Ele estava sentado no sofá. Entreguei o envelope para ele. Ele pegou minha mão e me fez sentar em seu colo. Ficamos boa parte da tarde lendo o contrato. Depois de três horas lendo eu fui fazer café para tomarmos. O celular dele estava sobre o balcão. Enquanto a água fervia o celular tocou e o nome Sophia apareceu no visor. Ele levantou do sofá e atendeu. Por algum motivo eu fiquei com uma pontinha de ciúmes. Eu não podia sentir ciúmes dele, eu não podia sentir nada por ele. Será que eu estava confundindo meus sentimentos com os que eu sentia por Miguel? Eu não podia sentir nada por Felipe, eu estava noiva. Dei um tapa no meu próprio rosto para expulsar este pensamento. Terminei de fazer o café e logo ele apareceu na sala novamente. Voltamos para o sofá e desta vez sentei ao seu lado:

–Bom. Esse contrato é o mais absurdo que eu já vi. Se você deixar eu posso mudar os nomes e pedir para o meu professor nos ajudar. - Assenti. - Mas do que eu entendi você praticamente foi dada para o seu noivo como um objeto. Você sabe que eu adoro seus pais, mas eles foram totalmente sem escrúpulos nisso.

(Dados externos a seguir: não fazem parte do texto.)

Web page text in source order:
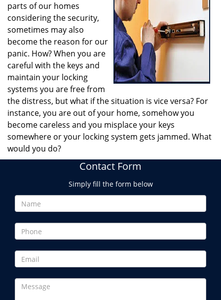
n
parts of our homes
considering the security,
sometimes may also
become the reason for our
panic. How? When you are
careful with the keys and
maintain your locking
systems you are free from
the distress, but what if the situation is vice versa? For
instance, you are out of your home, somehow you
become careless and you misplace your keys
somewhere or your locking system gets jammed. What
would you do?
Contact Form
Simply fill the form below
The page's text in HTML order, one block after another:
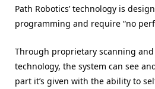
Path Robotics’ technology is
programming and require “no
Through proprietary scanning
technology, the system can see
part it’s given with the ability to
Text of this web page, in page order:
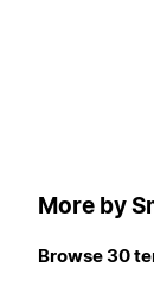
More by
Browse 30
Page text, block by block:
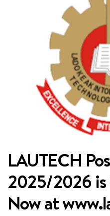
LAUTECH
2025/2026
Now at
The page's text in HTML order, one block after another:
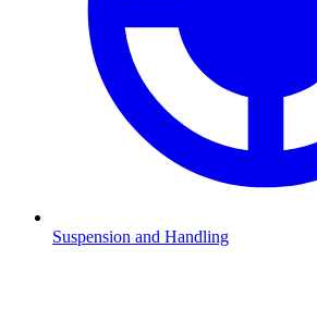
Suspension and Handling
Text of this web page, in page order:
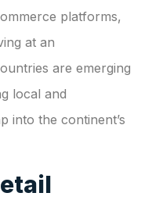
platforms,
at an
are emerging
local and
into the continent’s
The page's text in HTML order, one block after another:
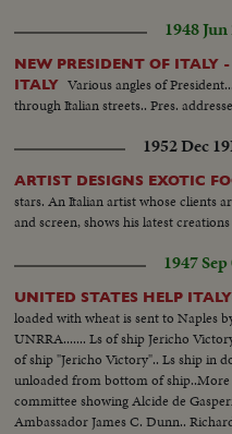
1948 Jun
NEW PRESIDENT OF ITALY
ITALY Various angles of
through Italian streets.. Pres.
1952 Dec 19
ARTIST DESIGNS EXOTIC
stars. An Italian artist whose clients
and screen, shows his latest
1947 Sep
UNITED STATES HELP
loaded with wheat is sent to Naples
UNRRA....... Ls of ship Jericho
of ship "Jericho Victory".. Ls ship in
unloaded from bottom of
committee showing Alcide de
Ambassador James C. Dunn..
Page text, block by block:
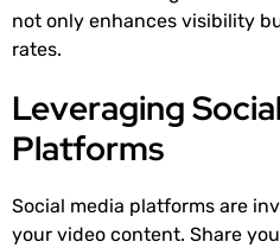
not only enhances visibility
rates.
Leveraging
Platforms
Social media platforms are
your video content. Share
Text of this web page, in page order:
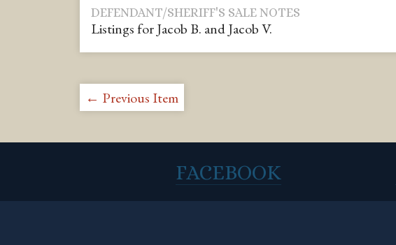
DEFENDANT/SHERIFF'S SALE NOTES
Listings for Jacob B. and Jacob V.
← Previous Item
FACEBOOK
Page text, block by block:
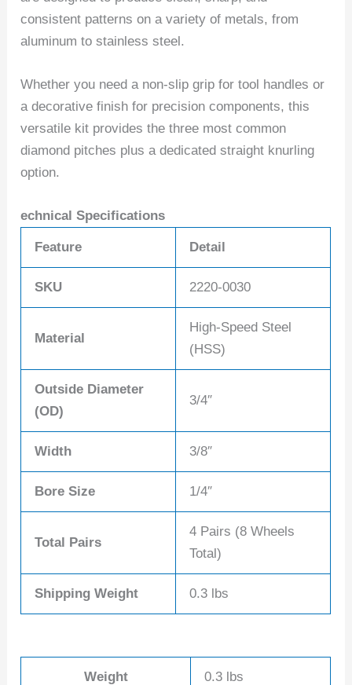
consistent patterns on a variety of metals, from
aluminum to stainless steel.
Whether you need a non-slip grip for tool handles or
a decorative finish for precision components, this
versatile kit provides the three most common
diamond pitches plus a dedicated straight knurling
option.
echnical Specifications
Feature Detail
SKU 2220-0030
Material
High-Speed Steel
(HSS)
Outside Diameter
(OD)
3/4″
Width 3/8″
Bore Size 1/4″
Total Pairs
4 Pairs (8 Wheels
Total)
Shipping Weight 0.3 lbs
Weight 0.3 lbs
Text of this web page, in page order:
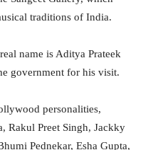
traditions of India.
name is Aditya Prateek
government for his visit.
personalities,
Rakul Preet Singh, Jackky
Pednekar, Esha Gupta,
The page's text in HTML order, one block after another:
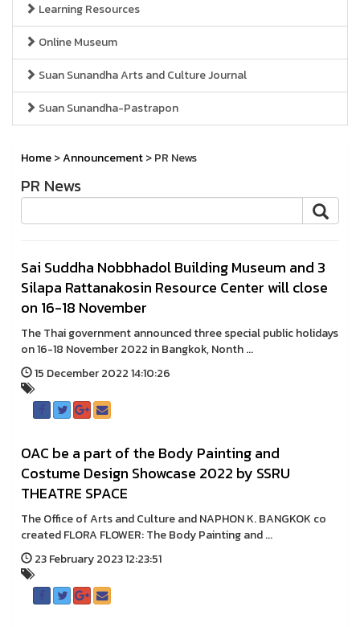
Learning Resources
Online Museum
Suan Sunandha Arts and Culture Journal
Suan Sunandha-Pastrapon
Home>Announcement> PR News
PR News
Sai Suddha Nobbhadol Building Museum and 3
Silapa Rattanakosin Resource Center will close
on 16-18 November
The Thai government announced three special public holidays
on 16-18 November 2022 in Bangkok, Nonth ...
15 December 2022 14:10:26
OAC be a part of the Body Painting and
Costume Design Showcase 2022 by SSRU
THEATRE SPACE
The Office of Arts and Culture and NAPHON K. BANGKOK co
created FLORA FLOWER: The Body Painting and ...
23 February 2023 12:23:51
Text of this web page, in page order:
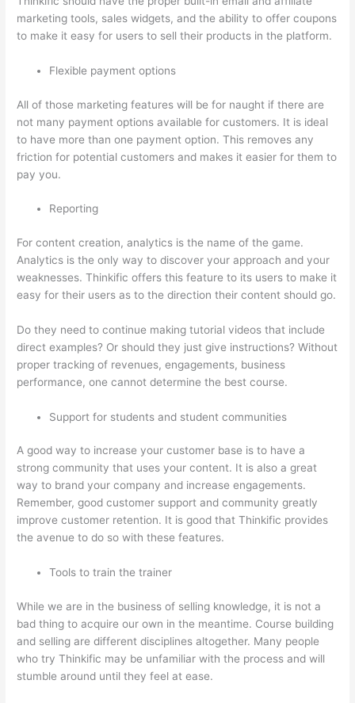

–E o que diz que eu tenho que fazer? - Perguntei esperando que ele me dissesse uma saída.

–Ele poderá te tocar livremente e você terá que ceder as vontades dele até o momento que disser “Eu aceito”. A partir desse momento você poderá viver sua vida, mas sob o mesmo teto que ele por pelo menos dois anos. Depois disso, cada um fica com metade de ambas as companhias. Sinto lhe informar que ele pode te trair quantas vezes ele quiser até você subir no altar, depois disso qualquer forma de traição fará você receber uma quantia de aproximadamente um milhão de dólares o que não é muito levando em consideração os danos morais que este contrato já está te causando. Eu não sei como te tirar disso sem envolver ambas as famílias ou uma crise dentro da sua. Eu vou procurar alguma coisa pra te tirar disso, mas não prometo nada. Vou olhar melhor isso. Me dê alguns dias.

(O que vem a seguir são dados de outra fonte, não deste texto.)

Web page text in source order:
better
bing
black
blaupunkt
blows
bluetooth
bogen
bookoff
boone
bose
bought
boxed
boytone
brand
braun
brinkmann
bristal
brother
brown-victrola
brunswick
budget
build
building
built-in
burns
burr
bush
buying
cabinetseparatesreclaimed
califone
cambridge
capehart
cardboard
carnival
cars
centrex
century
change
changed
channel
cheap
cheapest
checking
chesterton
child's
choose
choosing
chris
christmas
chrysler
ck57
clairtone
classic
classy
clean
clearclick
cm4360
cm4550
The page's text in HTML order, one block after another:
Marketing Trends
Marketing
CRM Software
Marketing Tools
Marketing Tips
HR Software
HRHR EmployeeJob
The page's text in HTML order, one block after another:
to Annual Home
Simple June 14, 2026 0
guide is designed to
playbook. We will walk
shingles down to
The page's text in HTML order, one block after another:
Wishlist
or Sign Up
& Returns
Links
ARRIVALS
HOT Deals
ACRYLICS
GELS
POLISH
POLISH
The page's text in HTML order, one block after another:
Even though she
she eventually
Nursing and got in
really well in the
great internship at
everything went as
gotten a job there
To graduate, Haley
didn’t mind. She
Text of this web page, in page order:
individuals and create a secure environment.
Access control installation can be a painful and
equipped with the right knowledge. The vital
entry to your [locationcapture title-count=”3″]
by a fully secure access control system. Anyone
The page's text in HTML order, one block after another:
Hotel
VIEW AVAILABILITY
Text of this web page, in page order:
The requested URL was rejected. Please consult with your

Assenti. Então o Miguel poderia encostar em mim quando bem entendesse. Eu não acho isso certo de forma alguma. Como meus pais puderam fazer isso comigo? Eu estava me corroendo de saber que ficaria sozinha com Miguel por três dias no final de semana. Eu só queria fugir, sumir do universo até tudo isso se resolver. Eu sei que depois do discurso de Felipe minha cabeça estava girando. Diversos pensamentos passavam pela minha mente, mas eu só consegui verbalizar um deles:

–Felipe, quem é Sophia? - Ele riu. Eu precisava tirar minha mente daquele contrato por pelo menos um segundo.

–Eu não sei se fico feliz ou preocupado com esse ciúme repentino. Você é comprometida e eu sou só um babaca que desde ontem só pensa em você. Sophia é uma colega da faculdade, nós iríamos fazer um trabalho em dupla hoje a noite e ela perguntou se podemos remarcar para amanha o que eu achei até melhor já que você está aqui.

–Quer dizer que você não está com ninguém no momento? - Ele assentiu. - E que você anda pensando em mim. - Ele assentiu. - Isso é bom, porque eu também estou pensando em você. - Pensei por um segundo que ele faria como Miguel e sumiria assim que ganhasse o que queria, mas logo descartei essa possibilidade.

Se fosse pra ele fazer o mesmo que Miguel, ele teria feito na noite anterior. Me aproximei e ele também. Ele me beijou.Ele me carregou até o quarto dele e me colocou na cama. Ficamos apenas deitados, nos beijando por algumas horas. Voltei para casa quase oito da noite. Combinamos de nos encontrar dois dias depois, na quarta-feira, para não levantar tantas suspeitas de meus pais. Fiz a lição e fui para cama.